A Transformer-Based Adaptive Semantic Aggregation Method for UAV Visual Geo-Localization
Shishen Li, Cuiwei Liu, Huaijun Qiu, Zhaokui Li
TL;DR
The paper tackles cross-view UAV visual geo-localization between UAV and satellite images, addressing large viewpoint and scale variations that challenge robust matching. It introduces a transformer-based siamese framework augmented with Adaptive Semantic Aggregation (ASA), a soft-partition mechanism that clusters patch-level features into K semantic parts via learned anchors and patch-to-part attentions, producing global and part-level descriptors. The ASA is integrated with a Vision Transformer backbone and a classifier trained with cross-entropy and triplet losses, yielding a final descriptor for cross-view retrieval. Empirical results on University-1652 show state-of-the-art performance, with ablations confirming the effectiveness of soft partitioning, the two-part setting, and the use of 256×256 inputs, highlighting ASA's potential to enhance UAV geolocation systems.
Abstract
This paper addresses the task of Unmanned Aerial Vehicles (UAV) visual geo-localization, which aims to match images of the same geographic target taken by different platforms, i.e., UAVs and satellites. In general, the key to achieving accurate UAV-satellite image matching lies in extracting visual features that are robust against viewpoint changes, scale variations, and rotations.
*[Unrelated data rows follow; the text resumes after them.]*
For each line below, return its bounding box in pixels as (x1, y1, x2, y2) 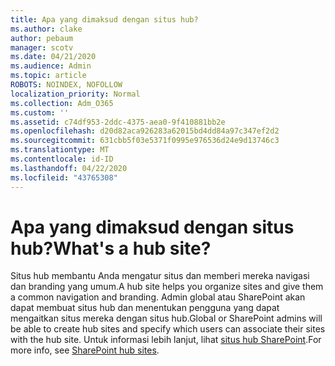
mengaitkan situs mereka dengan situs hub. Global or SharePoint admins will (10, 312, 323, 325)
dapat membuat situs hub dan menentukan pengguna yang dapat (10, 302, 280, 314)
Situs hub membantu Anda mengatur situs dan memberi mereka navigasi (10, 270, 310, 282)
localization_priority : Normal (10, 89, 141, 99)
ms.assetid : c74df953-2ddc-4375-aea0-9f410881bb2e (10, 117, 226, 127)
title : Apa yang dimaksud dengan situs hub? (10, 14, 199, 25)
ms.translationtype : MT (10, 145, 110, 155)
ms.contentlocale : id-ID (10, 154, 114, 164)

Current works have shown that part matching is crucial for UAV visual geo-localization since part-level representations can capture image details and help to understand the semantic information of scenes. However, the importance of preserving semantic characteristics in part-level representations is not well discussed. In this paper, we introduce a transformer-based adaptive semantic aggregation method that regards parts as the most representative semantics in an image. Correlations of image patches to different parts are learned in terms of the transformer's feature map. Then our method decomposes part-level features into an adaptive sum of all patch features. By doing this, the learned parts are encouraged to focus on patches with typical semantics. Extensive experiments on the University-1652 dataset have shown the superiority of our method over the current works.